Estes ganhos de segundos e minutos acumulam-se. Ao longo de um dia inteiro de combate, forças com maior velocidade média todo-o-terreno conseguem cobrir mais área, responder a mais pedidos de apoio e evitar padrões que a inteligência inimiga possa explorar.
Riscos, compromissos e o que se segue
Mobilidade de alta tecnologia tem custos. A suspensão activa aumenta o preço e a complexidade. Exige manutenção por técnicos formados em sensores, hidráulica e software de controlo, e não apenas em componentes mecânicos tradicionais. Se faltarem peças sobresselentes, um sistema avariado pode reduzir o veículo a um desempenho convencional - ou até inferior.
Há ainda uma tentação operacional: quando um veículo é rápido, pode haver pressão para o empurrar para manobras mais arriscadas. Sem planeamento rigoroso, a velocidade transforma-se em exposição, sobretudo se o apoio de defesa aérea ou de guerra electrónica for fraco.
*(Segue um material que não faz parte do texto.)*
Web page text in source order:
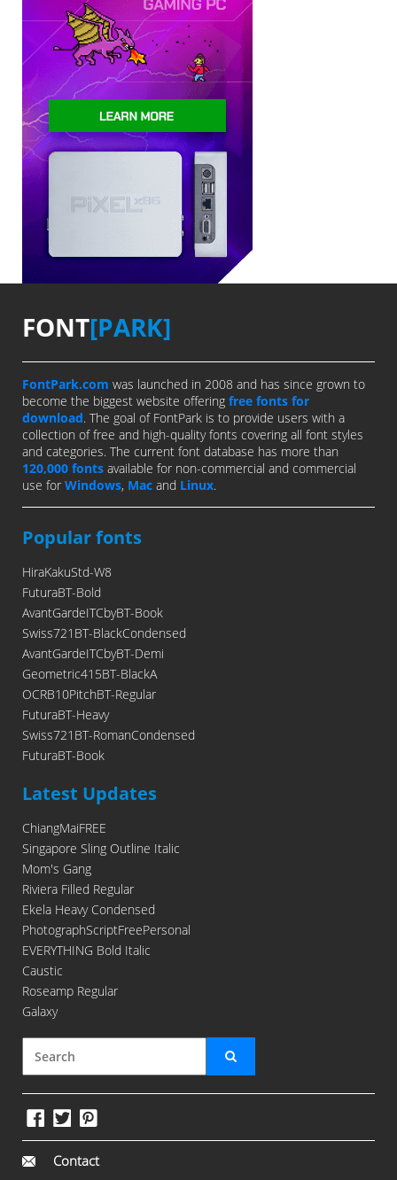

Ainda assim, à medida que os exércitos europeus observam conflitos em que mobilidade e sobrevivência são testadas constantemente, cresce o interesse por plataformas como o CV90. A ideia de um “monstro militar” a aproveitar truques da Fórmula 1 deixou de ser apenas um título apelativo. Está a tornar-se um dos referenciais com que, de forma discreta, se comparam projectos norte-americanos mais lentos e pesados nos terrenos mais duros.